Why LLMs Struggle with Text-to-SQL and How to Fix It

Large language models (LLMs) are capable of generating SQL queries based on natural language input, thanks to training on public and open-source examples. While they understand SQL patterns, generating queries that actually run against your specific data is another matter. They require more than just language comprehension; they need context.

Text-to-SQL is the process of turning natural language into valid SQL queries. For it to work in practice, LLMs need three kinds of context: knowledge of your schema, clarity on business terminology, and examples of real-world usage patterns.

At Select Star, we work closely with data teams to tackle these challenges using proven metadata and governance strategies. This post outlines four ways to provide that context: prompt engineering, fine-tuning, retrieval pipelines (RAG), and MCP servers with AI agents. This post will also offer guidance on when and how to use each approach.

Why Text-to-SQL Is Hard

In practice, text-to-SQL means converting a natural language question into a valid SQL query that runs correctly on your data warehouse. While the concept sounds simple, making it work reliably in production is hard. LLMs need three types of context to succeed: schema context, business context, and usage context.

Schema context. Without table and column names, data types, and relationships, models produce SQL that fails to execute.
Business context. Terms like “revenue” or “active user” have specific definitions that LLMs won’t know by default.
Usage context. Without examples of successful queries, the model can’t learn what works in your environment.

Text-to-SQL Techniques with LLMs

You can provide data context to LLMs through four different techniques: prompt engineering, LLM fine-tuning, RAG, and MCP servers with AI Agents.

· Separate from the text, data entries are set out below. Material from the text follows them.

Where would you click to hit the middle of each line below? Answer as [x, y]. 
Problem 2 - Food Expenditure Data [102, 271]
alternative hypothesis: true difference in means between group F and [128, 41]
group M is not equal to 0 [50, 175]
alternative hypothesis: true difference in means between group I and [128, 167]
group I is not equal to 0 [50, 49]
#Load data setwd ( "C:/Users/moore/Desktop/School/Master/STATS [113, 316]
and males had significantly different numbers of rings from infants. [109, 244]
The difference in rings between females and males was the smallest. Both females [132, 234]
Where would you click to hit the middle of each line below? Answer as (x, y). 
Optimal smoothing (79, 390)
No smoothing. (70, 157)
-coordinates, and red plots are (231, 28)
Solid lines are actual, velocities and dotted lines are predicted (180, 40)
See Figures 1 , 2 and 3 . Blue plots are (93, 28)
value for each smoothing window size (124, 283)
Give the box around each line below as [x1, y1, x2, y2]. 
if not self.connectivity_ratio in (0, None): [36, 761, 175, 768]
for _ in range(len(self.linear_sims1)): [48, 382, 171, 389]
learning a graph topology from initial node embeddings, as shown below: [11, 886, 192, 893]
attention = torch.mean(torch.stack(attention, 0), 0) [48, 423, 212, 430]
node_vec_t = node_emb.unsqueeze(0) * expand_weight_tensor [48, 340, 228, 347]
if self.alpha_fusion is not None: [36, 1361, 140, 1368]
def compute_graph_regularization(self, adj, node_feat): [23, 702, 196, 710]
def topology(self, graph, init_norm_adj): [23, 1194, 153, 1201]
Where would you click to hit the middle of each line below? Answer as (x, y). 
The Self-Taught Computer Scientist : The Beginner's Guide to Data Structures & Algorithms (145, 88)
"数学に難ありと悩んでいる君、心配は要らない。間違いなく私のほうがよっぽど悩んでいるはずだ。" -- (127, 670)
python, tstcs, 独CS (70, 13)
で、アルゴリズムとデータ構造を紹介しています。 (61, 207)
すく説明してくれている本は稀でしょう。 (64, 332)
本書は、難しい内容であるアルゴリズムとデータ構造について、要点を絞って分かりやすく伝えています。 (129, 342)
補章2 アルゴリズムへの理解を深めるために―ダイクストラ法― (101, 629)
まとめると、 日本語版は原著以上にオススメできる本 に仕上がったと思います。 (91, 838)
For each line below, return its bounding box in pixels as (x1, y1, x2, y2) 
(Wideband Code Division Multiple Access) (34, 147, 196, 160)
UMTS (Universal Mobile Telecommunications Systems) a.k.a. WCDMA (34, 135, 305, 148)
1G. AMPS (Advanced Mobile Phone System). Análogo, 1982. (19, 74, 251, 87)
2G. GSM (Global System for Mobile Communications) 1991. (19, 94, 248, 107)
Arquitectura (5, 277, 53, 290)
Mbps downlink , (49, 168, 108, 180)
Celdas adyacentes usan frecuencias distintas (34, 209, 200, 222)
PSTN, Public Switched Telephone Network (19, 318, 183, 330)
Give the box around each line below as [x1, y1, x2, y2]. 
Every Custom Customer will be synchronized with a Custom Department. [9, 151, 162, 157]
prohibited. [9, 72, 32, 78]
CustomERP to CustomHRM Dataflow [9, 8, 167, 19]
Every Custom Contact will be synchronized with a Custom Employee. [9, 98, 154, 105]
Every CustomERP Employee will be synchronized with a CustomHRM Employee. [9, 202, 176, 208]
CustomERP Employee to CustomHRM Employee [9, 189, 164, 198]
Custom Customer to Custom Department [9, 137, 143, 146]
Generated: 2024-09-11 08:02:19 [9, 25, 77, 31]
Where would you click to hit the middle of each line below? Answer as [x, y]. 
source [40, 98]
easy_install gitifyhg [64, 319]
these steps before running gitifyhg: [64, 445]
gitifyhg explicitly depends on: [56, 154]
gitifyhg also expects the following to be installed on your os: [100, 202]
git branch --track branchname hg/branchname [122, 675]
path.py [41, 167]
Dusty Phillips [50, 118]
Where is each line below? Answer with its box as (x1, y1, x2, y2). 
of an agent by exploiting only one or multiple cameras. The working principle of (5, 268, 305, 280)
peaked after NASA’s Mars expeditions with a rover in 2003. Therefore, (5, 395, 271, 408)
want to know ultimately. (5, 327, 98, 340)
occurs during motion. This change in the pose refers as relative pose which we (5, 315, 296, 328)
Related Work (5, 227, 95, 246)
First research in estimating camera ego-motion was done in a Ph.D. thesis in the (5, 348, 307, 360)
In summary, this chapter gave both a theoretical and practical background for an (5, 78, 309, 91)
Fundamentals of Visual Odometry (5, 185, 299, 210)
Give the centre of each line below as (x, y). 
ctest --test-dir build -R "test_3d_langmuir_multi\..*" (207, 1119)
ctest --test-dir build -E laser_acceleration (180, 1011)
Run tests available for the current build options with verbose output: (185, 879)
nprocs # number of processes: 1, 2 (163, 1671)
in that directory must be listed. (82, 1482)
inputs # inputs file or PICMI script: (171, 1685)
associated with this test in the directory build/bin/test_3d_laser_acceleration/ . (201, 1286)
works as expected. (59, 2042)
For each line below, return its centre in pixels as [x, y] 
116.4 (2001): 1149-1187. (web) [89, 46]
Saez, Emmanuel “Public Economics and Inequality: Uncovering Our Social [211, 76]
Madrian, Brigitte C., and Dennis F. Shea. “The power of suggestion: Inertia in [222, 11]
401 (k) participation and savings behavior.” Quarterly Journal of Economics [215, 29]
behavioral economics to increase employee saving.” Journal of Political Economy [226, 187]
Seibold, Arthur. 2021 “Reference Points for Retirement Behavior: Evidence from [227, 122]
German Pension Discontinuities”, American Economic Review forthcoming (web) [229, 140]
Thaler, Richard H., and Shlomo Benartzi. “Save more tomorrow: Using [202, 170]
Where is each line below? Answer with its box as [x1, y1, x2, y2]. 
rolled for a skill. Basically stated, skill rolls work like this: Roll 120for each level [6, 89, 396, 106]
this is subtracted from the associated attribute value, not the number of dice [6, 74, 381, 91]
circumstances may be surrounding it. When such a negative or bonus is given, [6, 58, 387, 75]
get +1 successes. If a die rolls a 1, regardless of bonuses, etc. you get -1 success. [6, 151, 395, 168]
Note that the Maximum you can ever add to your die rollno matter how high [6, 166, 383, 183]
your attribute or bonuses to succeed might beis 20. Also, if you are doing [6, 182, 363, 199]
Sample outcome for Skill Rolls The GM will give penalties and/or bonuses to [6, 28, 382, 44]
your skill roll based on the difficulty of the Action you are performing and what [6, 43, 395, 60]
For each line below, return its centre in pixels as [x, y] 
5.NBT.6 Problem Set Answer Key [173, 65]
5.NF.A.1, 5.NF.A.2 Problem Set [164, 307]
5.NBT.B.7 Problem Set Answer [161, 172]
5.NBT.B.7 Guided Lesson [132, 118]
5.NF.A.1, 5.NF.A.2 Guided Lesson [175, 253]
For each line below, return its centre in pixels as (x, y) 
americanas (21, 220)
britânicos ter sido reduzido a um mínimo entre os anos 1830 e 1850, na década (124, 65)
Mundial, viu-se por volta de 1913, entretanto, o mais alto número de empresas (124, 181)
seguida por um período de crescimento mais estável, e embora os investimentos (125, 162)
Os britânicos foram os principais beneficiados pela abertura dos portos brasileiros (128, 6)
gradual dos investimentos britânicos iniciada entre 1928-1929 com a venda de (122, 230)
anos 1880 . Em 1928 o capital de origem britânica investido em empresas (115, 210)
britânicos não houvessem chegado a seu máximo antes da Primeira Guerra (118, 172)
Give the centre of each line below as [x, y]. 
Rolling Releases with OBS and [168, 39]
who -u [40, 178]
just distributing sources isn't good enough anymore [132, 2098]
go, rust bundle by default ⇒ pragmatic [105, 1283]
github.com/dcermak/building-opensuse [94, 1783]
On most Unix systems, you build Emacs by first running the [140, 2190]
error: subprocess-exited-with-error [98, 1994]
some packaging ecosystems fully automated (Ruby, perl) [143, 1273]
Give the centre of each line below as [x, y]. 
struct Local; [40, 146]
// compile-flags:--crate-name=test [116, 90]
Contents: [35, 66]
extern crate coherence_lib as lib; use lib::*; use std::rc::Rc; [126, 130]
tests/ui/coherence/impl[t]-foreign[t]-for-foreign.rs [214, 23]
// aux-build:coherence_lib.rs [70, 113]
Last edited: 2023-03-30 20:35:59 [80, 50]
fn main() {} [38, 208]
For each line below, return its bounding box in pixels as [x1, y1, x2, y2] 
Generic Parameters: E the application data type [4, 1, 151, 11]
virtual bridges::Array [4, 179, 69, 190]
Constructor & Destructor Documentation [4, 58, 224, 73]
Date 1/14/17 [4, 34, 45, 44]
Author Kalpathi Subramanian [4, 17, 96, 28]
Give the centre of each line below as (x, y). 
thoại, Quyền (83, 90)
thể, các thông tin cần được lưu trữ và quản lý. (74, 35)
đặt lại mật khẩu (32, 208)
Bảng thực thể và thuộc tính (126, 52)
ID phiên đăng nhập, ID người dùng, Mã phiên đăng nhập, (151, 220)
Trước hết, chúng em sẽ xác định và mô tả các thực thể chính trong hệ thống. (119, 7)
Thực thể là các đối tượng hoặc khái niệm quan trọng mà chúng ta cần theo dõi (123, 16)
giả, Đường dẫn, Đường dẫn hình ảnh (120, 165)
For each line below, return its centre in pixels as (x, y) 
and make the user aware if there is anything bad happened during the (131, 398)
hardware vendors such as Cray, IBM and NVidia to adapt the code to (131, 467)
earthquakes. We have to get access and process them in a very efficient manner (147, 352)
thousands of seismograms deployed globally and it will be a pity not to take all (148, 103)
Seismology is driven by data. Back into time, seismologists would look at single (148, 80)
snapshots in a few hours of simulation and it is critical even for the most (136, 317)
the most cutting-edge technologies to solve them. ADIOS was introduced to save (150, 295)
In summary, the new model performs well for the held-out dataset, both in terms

Technique	Setup Effort	Flexibility	Best For
Prompt Engineering	Low	Low	Prototyping and early testing
LLM Fine-Tuning	High	Medium	Stable schemas and narrow domains
RAG Pipelines	Medium	Medium-High	Dynamic metadata retrieval
MCP + AI Agents	Medium	High	Scalable, context-aware systems

Text-to-SQL with Prompt Engineering

The simplest approach is to inject context directly into the prompt. This could include schema documentation, DDL statements, example queries, or even specific syntax rules. Prompt engineering works well for prototyping or early-stage experiments, especially when using tools like OpenAI or Claude in a notebook or custom UI.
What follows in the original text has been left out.